• EXERCISE MATERIAL:
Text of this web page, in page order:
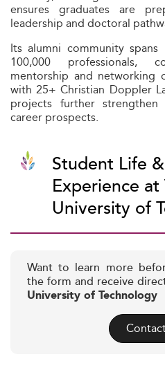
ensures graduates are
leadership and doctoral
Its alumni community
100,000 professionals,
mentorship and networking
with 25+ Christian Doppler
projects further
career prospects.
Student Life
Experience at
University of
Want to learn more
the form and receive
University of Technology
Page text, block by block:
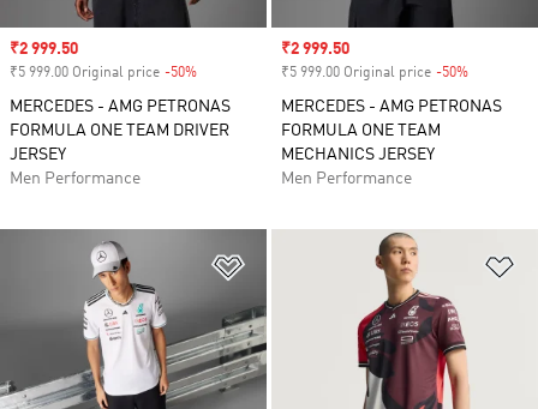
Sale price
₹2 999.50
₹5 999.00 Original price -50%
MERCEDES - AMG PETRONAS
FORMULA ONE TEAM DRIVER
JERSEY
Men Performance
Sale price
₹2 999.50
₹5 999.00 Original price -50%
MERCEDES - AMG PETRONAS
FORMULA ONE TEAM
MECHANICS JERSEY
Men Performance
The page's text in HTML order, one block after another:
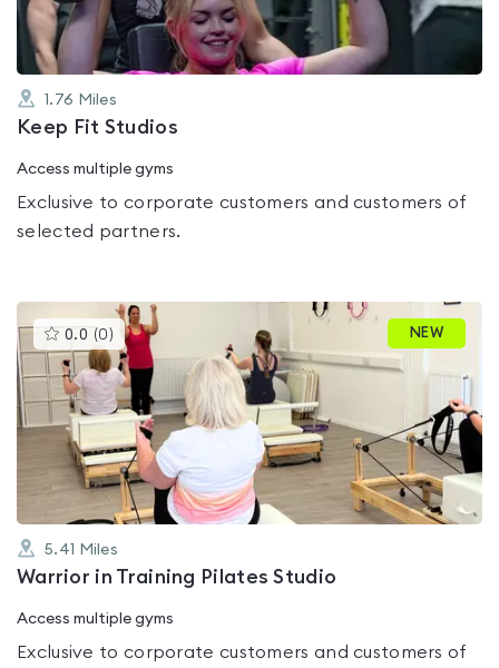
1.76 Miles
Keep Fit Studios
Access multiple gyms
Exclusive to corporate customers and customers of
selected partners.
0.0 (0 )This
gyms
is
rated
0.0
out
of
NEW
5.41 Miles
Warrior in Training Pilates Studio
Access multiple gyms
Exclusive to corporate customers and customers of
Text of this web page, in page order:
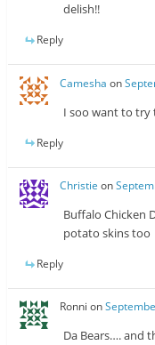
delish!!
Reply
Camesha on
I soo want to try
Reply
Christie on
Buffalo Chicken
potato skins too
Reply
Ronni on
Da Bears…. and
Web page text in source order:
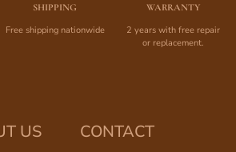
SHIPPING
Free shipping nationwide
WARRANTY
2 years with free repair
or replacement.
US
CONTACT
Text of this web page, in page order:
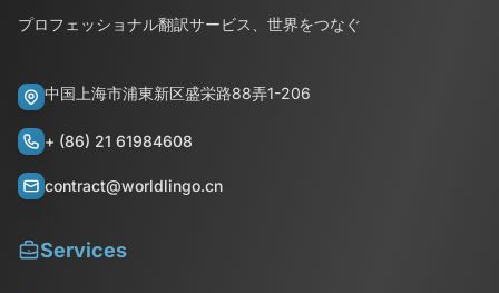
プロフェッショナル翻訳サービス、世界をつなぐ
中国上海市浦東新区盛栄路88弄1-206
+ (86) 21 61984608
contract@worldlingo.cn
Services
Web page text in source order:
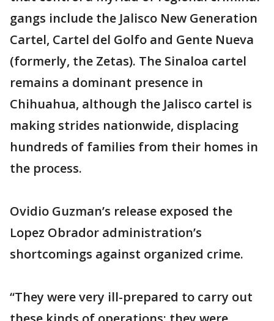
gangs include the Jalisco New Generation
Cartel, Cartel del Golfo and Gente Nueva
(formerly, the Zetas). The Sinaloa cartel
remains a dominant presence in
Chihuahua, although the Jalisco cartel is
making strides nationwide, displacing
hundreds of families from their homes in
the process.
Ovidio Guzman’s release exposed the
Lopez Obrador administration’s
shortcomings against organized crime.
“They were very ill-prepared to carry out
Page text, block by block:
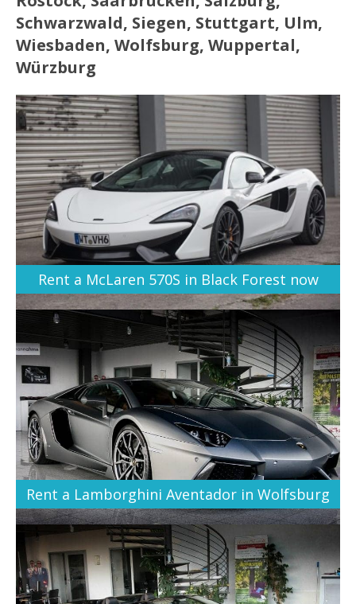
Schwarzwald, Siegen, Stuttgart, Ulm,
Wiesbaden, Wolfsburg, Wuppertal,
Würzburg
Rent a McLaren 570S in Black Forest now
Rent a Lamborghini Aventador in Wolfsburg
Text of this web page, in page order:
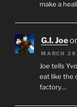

• PROMPT: Give the entries again without a single change, but with no pictures.

• WORKED SOLUTION:
Text of this web page, in page order:
ensures graduates are
leadership and doctoral
Its alumni community
100,000 professionals,
mentorship and networking
with 25+ Christian Doppler
projects further
career prospects.
Student Life
Experience at
University of
Want to learn more
the form and receive
University of Technology
Page text, block by block:
Sale price
₹2 999.50
₹5 999.00 Original price -50%
MERCEDES - AMG PETRONAS
FORMULA ONE TEAM DRIVER
JERSEY
Men Performance
Sale price
₹2 999.50
₹5 999.00 Original price -50%
MERCEDES - AMG PETRONAS
FORMULA ONE TEAM
MECHANICS JERSEY
Men Performance
The page's text in HTML order, one block after another:
1.76 Miles
Keep Fit Studios
Access multiple gyms
Exclusive to corporate customers and customers of
selected partners.
0.0 (0 )This
gyms
is
rated
0.0
out
of
NEW
5.41 Miles
Warrior in Training Pilates Studio
Access multiple gyms
Exclusive to corporate customers and customers of
Text of this web page, in page order:
delish!!
Reply
Camesha on
I soo want to try
Reply
Christie on
Buffalo Chicken
potato skins too
Reply
Ronni on
Da Bears…. and
Web page text in source order:
SHIPPING
Free shipping nationwide
WARRANTY
2 years with free repair
or replacement.
US
CONTACT
Text of this web page, in page order:
プロフェッショナル翻訳サービス、世界をつなぐ
中国上海市浦東新区盛栄路88弄1-206
+ (86) 21 61984608
contract@worldlingo.cn
Services
Web page text in source order:
gangs include the Jalisco New Generation
Cartel, Cartel del Golfo and Gente Nueva
(formerly, the Zetas). The Sinaloa cartel
remains a dominant presence in
Chihuahua, although the Jalisco cartel is
making strides nationwide, displacing
hundreds of families from their homes in
the process.
Ovidio Guzman’s release exposed the
Lopez Obrador administration’s
shortcomings against organized crime.
“They were very ill-prepared to carry out
Page text, block by block:
Schwarzwald, Siegen, Stuttgart, Ulm,
Wiesbaden, Wolfsburg, Wuppertal,
Würzburg
Rent a McLaren 570S in Black Forest now
Rent a Lamborghini Aventador in Wolfsburg
Text of this web page, in page order:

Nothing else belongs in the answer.